• [TASK PROMPT]
Among the entries below, only the lines starting at the one with "This example would" and ending at the one with "As the page", both included, are to be printed exactly.

(Saved data entries)
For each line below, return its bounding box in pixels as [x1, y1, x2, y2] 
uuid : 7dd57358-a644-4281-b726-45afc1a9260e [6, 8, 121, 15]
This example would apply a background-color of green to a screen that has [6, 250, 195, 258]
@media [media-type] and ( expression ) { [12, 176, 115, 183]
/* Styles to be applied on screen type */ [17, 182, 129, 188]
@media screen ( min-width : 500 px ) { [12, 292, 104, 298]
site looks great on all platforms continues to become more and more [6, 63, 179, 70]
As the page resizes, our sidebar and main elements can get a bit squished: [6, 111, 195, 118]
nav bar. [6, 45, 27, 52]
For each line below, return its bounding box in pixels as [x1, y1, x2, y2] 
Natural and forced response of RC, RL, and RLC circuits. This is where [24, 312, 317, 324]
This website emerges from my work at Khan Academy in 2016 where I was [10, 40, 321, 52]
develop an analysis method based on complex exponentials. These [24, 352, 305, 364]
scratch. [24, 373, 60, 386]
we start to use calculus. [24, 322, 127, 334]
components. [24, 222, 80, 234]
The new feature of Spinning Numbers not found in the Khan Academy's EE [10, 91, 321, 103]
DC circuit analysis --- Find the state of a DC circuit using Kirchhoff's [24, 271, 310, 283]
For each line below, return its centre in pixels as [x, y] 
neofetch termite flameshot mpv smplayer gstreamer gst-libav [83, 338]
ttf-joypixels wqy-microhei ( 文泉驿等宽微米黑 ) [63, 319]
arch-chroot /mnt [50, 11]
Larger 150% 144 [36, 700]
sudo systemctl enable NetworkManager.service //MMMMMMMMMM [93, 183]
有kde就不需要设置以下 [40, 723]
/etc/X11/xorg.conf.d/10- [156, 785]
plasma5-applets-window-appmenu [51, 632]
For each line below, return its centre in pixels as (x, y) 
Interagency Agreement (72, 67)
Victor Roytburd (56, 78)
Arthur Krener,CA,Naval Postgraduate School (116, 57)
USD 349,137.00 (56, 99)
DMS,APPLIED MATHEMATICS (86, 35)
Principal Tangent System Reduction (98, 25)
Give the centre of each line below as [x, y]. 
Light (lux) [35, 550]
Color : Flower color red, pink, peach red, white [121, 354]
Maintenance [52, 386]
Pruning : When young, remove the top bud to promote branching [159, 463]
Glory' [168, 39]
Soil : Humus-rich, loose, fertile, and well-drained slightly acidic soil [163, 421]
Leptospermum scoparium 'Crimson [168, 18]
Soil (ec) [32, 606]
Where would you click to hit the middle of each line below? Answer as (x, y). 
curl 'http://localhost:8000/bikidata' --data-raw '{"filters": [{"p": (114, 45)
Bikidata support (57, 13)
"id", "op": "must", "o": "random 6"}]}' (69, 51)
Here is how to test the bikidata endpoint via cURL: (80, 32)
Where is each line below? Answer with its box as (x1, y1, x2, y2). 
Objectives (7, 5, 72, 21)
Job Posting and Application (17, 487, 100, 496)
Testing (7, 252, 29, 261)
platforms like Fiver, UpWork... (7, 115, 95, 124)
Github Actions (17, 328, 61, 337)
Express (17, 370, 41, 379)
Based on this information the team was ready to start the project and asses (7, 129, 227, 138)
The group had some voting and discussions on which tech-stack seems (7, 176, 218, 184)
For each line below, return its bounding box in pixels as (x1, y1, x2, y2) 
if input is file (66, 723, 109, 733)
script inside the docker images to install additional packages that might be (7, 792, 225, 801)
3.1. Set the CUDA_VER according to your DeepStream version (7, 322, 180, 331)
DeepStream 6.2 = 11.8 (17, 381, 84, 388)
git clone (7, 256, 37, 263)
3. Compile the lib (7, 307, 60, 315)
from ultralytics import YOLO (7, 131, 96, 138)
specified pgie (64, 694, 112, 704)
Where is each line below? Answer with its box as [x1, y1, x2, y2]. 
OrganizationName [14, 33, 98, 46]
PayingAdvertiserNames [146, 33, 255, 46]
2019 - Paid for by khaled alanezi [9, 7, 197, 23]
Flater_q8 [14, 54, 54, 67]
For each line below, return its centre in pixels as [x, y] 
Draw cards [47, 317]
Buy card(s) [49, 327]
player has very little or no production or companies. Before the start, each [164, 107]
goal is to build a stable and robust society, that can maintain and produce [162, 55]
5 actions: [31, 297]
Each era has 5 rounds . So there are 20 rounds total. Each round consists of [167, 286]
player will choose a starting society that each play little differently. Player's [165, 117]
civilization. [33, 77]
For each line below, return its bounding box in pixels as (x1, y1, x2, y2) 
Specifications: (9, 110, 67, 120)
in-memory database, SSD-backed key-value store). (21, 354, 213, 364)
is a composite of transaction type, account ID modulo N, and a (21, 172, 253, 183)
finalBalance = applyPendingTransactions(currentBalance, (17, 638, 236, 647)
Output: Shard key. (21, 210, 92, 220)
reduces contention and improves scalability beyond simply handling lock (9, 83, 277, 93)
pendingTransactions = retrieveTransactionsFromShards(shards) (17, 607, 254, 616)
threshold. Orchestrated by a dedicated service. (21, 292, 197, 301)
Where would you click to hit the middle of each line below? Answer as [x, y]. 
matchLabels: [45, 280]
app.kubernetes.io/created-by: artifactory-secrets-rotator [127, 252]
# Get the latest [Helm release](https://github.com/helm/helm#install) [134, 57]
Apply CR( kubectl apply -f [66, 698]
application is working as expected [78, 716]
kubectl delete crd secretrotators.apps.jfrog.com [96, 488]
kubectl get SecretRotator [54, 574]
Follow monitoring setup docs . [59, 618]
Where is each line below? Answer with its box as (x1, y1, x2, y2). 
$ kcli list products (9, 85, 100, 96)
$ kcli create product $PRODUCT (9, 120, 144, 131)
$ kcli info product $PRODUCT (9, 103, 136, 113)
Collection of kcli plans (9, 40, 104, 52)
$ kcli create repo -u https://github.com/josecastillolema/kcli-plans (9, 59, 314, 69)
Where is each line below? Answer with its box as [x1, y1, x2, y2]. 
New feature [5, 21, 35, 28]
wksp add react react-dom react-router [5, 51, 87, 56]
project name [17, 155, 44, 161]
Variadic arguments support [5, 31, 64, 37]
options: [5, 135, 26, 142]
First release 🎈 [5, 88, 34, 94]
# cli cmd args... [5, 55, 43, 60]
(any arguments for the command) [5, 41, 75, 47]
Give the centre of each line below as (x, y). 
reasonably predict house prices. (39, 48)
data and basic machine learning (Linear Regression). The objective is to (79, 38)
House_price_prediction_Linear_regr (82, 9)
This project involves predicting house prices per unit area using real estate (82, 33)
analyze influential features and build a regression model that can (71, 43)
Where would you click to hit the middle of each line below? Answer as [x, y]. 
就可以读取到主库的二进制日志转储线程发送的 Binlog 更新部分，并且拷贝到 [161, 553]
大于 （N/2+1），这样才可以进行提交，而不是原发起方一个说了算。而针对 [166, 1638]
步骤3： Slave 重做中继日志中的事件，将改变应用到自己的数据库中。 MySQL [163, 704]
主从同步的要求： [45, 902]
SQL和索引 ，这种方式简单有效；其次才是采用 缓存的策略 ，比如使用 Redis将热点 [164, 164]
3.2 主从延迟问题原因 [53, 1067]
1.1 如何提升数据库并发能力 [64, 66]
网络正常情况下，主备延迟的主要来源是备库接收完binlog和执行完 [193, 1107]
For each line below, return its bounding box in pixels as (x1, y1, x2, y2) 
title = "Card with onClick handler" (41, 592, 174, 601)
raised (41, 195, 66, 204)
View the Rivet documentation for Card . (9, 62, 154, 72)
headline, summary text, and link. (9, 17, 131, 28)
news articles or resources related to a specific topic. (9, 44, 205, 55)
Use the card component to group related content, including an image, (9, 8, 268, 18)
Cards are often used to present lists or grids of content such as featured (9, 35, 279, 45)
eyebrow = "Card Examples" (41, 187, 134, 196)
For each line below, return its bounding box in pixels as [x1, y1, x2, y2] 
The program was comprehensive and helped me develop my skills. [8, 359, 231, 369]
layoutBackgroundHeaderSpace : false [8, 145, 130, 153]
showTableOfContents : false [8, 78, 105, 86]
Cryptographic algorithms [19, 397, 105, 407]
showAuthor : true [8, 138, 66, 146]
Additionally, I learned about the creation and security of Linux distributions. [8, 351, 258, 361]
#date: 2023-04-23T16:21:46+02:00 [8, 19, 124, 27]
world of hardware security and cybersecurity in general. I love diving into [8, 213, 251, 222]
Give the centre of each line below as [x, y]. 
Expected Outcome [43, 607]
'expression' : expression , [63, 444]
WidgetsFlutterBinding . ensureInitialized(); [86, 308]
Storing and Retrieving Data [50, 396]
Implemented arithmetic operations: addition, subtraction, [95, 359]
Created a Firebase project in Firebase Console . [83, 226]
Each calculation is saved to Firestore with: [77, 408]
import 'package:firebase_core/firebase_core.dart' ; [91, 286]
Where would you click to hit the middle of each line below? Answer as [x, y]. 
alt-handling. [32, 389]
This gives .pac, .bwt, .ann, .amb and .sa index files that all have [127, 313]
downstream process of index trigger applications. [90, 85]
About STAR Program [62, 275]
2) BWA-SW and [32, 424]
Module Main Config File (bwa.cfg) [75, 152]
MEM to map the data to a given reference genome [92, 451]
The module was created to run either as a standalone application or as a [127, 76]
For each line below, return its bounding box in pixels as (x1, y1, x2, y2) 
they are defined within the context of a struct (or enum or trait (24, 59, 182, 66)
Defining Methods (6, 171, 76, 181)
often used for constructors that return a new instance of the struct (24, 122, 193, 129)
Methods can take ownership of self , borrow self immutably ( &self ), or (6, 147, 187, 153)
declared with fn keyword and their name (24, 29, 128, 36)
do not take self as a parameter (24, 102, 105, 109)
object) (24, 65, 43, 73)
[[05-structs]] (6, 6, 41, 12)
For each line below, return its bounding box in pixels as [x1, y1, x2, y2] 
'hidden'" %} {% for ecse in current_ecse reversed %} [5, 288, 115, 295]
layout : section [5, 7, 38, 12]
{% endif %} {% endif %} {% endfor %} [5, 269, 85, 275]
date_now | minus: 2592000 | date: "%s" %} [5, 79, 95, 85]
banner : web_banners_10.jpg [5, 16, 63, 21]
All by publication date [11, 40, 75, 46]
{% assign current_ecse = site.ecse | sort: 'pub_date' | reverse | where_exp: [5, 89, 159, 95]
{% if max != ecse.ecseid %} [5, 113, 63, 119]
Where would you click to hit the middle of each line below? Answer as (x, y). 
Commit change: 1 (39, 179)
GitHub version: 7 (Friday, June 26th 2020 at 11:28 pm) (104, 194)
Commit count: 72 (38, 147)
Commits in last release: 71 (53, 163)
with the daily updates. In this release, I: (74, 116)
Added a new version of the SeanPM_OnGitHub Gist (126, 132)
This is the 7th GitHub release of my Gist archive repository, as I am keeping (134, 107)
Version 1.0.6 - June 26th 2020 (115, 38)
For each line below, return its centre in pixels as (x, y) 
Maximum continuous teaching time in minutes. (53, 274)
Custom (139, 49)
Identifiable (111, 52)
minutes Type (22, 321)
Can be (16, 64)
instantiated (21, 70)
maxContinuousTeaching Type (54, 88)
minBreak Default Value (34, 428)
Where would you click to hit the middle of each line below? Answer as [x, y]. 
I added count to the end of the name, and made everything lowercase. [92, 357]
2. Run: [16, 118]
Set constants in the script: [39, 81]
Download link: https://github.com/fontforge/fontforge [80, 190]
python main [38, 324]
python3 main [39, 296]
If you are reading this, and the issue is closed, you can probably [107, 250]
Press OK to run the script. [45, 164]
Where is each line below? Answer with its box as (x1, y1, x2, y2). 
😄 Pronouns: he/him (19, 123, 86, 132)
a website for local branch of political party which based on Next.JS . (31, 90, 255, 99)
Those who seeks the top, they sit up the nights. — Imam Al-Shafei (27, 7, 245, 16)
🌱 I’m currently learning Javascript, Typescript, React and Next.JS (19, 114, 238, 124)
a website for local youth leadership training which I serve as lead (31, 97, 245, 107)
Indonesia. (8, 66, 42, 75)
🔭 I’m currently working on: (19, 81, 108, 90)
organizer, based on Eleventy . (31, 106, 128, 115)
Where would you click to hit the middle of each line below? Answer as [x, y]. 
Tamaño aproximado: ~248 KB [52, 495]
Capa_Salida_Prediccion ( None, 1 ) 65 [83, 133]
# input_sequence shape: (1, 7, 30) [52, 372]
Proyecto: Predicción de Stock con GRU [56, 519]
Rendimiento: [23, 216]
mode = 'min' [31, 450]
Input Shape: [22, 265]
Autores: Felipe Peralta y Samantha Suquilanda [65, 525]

• [RESPONSE TO THE EXERCISE]
This example would apply a background-color of green to a screen that has [6, 250, 195, 258]
@media [media-type] and ( expression ) { [12, 176, 115, 183]
/* Styles to be applied on screen type */ [17, 182, 129, 188]
@media screen ( min-width : 500 px ) { [12, 292, 104, 298]
site looks great on all platforms continues to become more and more [6, 63, 179, 70]
As the page resizes, our sidebar and main elements can get a bit squished: [6, 111, 195, 118]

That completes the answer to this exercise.